In the same folder as before I'll create a monitor.service
file and will add the following to it.
➜ user git:(master) ✗ systemctl --user cat monitor.service
# /home/waldek/.local/share/systemd/user/monitor.service
[Unit]
Description=Doing some monitoring
Wants=monitor.timer
[Service]
Type=oneshot
ExecStart=/usr/bin/ps u
[Install]
WantedBy=multi-user.target
➜ user git:(master) ✗
Now, let's test the service.
➜ user git:(master) ✗ systemctl --user start monitor.service
➜ user git:(master) ✗ systemctl --user status monitor.service
● monitor.service - Doing some monitoring
Loaded: loaded (/home/waldek/.local/share/systemd/user/monitor.service; disabled; vendor preset: enabled)
Active: inactive (dead)
Aug 15 22:29:08 deathstar ps[1122931]: waldek 1099261 0.0 0.0 16300 9880 pts/2 Ss 17:54 0:00 zsh
Aug 15 22:29:08 deathstar ps[1122931]: waldek 1101477 0.0 0.0 17468 11496 pts/3 Ss 18:31 0:06 zsh
Aug 15 22:29:08 deathstar ps[1122931]: waldek 1117521 0.0 0.0 16744 10068 pts/4 Ss 21:38 0:01 zsh
Aug 15 22:29:08 deathstar ps[1122931]: waldek 1118424 0.0 0.0 17120 10052 pts/5 Ss+ 21:44 0:00 zsh
Aug 15 22:29:08 deathstar ps[1122931]: waldek 1119048 0.0 0.0 40788 7956 pts/4 S+ 21:50 0:00 journalctl -f
Aug 15 22:29:08 deathstar ps[1122931]: waldek 1121204 1.9 0.1 45280 31108 pts/2 S+ 22:11 0:20 vim learning_systemd.md
Aug 15 22:29:08 deathstar ps[1122931]: waldek 1122718 0.2 0.0 12848 8716 pts/6 Ss+ 22:27 0:00 zsh
Aug 15 22:29:08 deathstar ps[1122931]: waldek 1122930 0.0 0.0 10072 1168 pts/3 S+ 22:29 0:00 systemctl --user start monit>
Aug 15 22:29:08 deathstar systemd[585]: monitor.service: Succeeded.
Aug 15 22:29:08 deathstar systemd[585]: Finished Doing some monitoring.
OK, that seems to work well, so now we want to create the timer that will run this service every minute.

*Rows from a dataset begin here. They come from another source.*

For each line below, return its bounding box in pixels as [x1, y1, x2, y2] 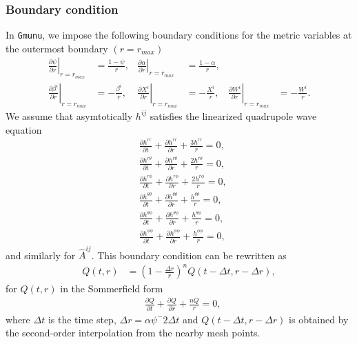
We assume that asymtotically [6, 108, 133, 123]
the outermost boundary [6, 41, 108, 55]
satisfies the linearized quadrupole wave [150, 108, 317, 123]
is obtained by [289, 312, 349, 326]
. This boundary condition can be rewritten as [91, 247, 287, 262]
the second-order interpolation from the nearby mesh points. [6, 325, 261, 340]
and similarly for [6, 247, 76, 262]
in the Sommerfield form [60, 281, 163, 295]
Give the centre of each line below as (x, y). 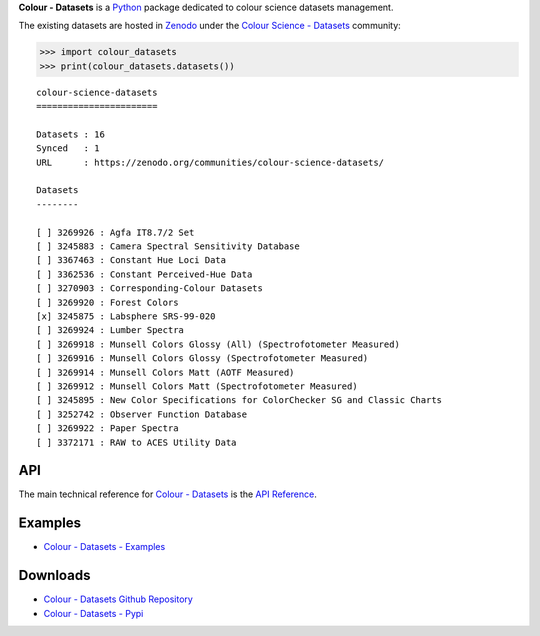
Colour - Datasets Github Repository (118, 599)
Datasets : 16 (70, 134)
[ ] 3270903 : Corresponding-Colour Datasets (150, 288)
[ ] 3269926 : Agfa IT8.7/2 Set (115, 232)
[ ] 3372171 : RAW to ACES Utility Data (136, 442)
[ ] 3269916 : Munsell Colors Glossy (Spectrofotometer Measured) (202, 358)
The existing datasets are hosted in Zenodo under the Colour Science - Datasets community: (210, 26)
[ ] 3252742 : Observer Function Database (142, 414)
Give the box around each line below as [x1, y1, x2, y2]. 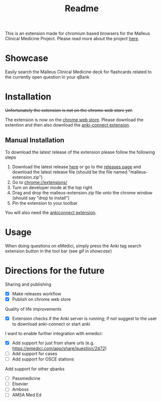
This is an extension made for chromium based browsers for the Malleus [5, 30, 150, 37]
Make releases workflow [12, 291, 62, 296]
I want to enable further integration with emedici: [5, 330, 103, 336]
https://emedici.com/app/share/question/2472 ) [12, 345, 107, 351]
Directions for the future [5, 265, 105, 276]
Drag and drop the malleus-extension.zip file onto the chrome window [12, 190, 153, 195]
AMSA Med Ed [12, 392, 41, 398]
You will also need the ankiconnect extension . [5, 210, 97, 215]
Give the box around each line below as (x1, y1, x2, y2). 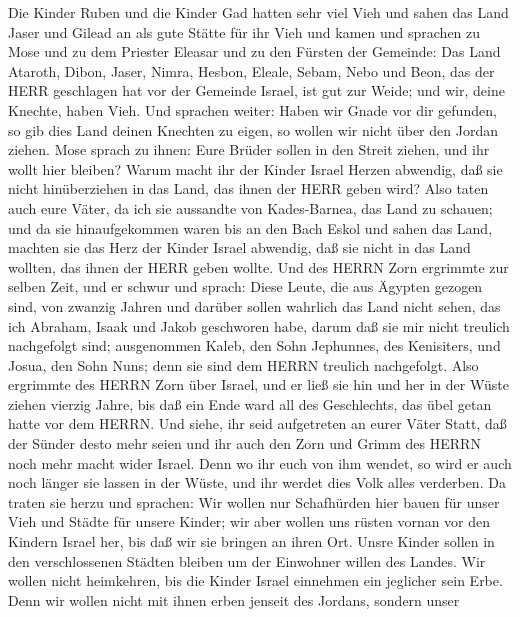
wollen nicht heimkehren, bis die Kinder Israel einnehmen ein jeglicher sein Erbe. (8, 570, 503, 591)
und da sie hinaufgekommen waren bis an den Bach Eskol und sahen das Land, (8, 217, 493, 238)
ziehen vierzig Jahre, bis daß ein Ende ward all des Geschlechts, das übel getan (8, 393, 492, 414)
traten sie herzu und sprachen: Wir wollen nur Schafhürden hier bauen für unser (8, 491, 500, 512)
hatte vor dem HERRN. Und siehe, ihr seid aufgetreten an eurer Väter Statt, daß (8, 413, 507, 434)
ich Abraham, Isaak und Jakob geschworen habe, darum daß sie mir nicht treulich (8, 315, 510, 336)
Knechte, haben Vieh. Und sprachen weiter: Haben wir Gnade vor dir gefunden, (8, 99, 497, 120)
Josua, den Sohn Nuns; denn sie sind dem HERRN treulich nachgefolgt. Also (8, 354, 479, 375)

In order to do this we create a monitor.timer
file with the following content.
The onCalendar=*-*-* *:*:00
make it run every minute.
You can read more about the syntax in the man systemd.time
pages.
➜ user git:(master) ✗ systemctl --user cat monitor.timer
# /home/waldek/.local/share/systemd/user/monitor.timer
[Unit]
Description=Doing some timely monitoring
Requires=monitor.service
[Timer]
Unit=monitor.service
OnCalendar=*-*-* *:*:00
[Install]
WantedBy=timers.target
➜ user git:(master) ✗
Once the timer is in place you should start
the service with systemctl --user start monitor.service
.
There is no need to start or enable the monitor.timer
file as the link between them is in the monitor.service
file via the Wants=monitor.timer
configuration line.
If you now watch your log in real time with journalctl -f --user-unit monitor.service
you should see your service executing every minute!
Pro's and cons
The following advice was taken from the arch wiki.
As a cron replacement Although cron is arguably the most well-known job scheduler, systemd timers can be an alternative.

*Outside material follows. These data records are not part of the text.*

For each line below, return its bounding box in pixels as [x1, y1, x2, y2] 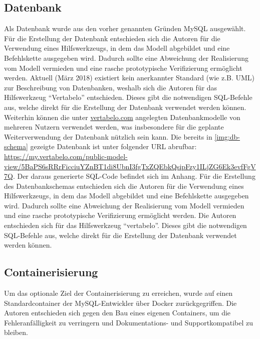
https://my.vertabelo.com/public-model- [4, 151, 128, 161]
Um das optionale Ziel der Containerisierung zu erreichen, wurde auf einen [4, 288, 233, 298]
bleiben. [4, 327, 28, 337]
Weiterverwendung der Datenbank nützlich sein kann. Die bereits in [4, 131, 212, 142]
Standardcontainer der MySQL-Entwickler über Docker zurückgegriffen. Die [4, 297, 237, 308]
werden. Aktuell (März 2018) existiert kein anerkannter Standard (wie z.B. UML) [4, 72, 255, 83]
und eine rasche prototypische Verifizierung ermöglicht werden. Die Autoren [4, 210, 236, 220]
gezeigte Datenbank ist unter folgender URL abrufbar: [30, 141, 197, 152]
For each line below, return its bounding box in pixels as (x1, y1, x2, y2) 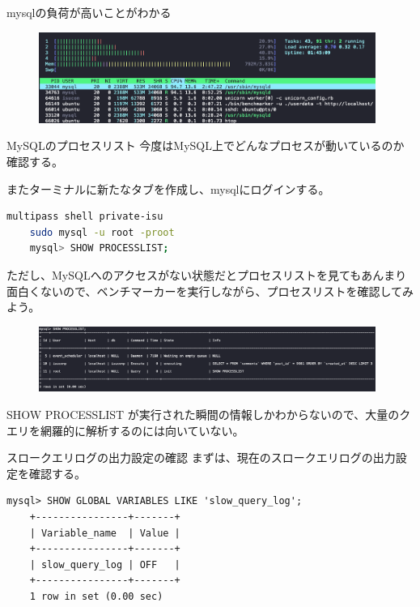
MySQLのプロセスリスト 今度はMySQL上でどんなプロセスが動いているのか (6, 137, 405, 154)
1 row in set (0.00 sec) (29, 591, 163, 602)
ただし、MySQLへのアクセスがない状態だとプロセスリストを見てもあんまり (6, 266, 407, 283)
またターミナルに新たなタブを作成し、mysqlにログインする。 (6, 180, 330, 197)
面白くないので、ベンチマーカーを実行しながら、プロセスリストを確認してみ (6, 282, 414, 299)
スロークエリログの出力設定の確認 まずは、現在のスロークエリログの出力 (6, 449, 396, 466)
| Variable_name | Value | (29, 527, 180, 539)
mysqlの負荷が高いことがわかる (6, 4, 172, 20)
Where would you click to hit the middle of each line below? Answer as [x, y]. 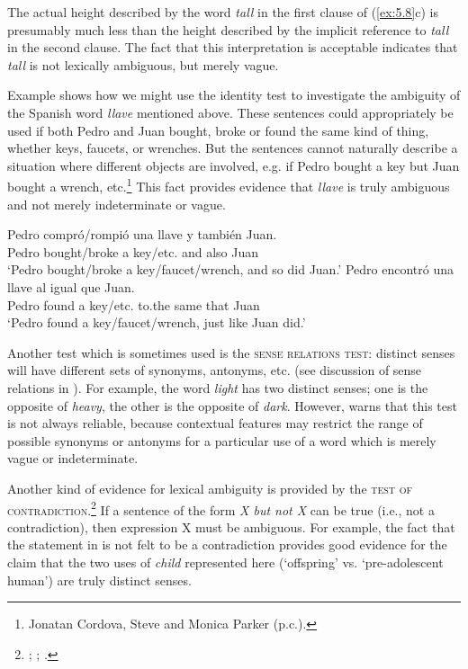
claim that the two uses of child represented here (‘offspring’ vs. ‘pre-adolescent [225, 562]
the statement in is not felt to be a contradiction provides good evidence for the [227, 544]
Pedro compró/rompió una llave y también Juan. [142, 234]
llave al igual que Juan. [71, 286]
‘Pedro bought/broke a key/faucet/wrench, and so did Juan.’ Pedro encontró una [230, 269]
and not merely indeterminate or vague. [117, 204]
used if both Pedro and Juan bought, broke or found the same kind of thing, [218, 130]
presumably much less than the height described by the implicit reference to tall [228, 29]

Benefits The main benefits of using timers come from each job having its own systemd service. Some of these benefits are:
Jobs can be easily started independently of their timers. This simplifies debugging. Each job can be configured to run in a specific environment (see systemd.exec(5)). Jobs can be attached to cgroups. Jobs can be set up to depend on other systemd units. Jobs are logged in the systemd journal for easy debugging. Caveats Some things that are easy to do with cron are difficult to do with timer units alone:
Creation: to set up a timed job with systemd you need to create two files and run systemctl commands, compared to adding a single line to a crontab. Emails: there is no built-in equivalent to cron's MAILTO for sending emails on job failure. See the next section for an example of setting up a similar functionality using OnFailure=. Also note that user timer units will only run during an active user login session by default. However, lingering can enable services to run at boot even when the user has no active login session.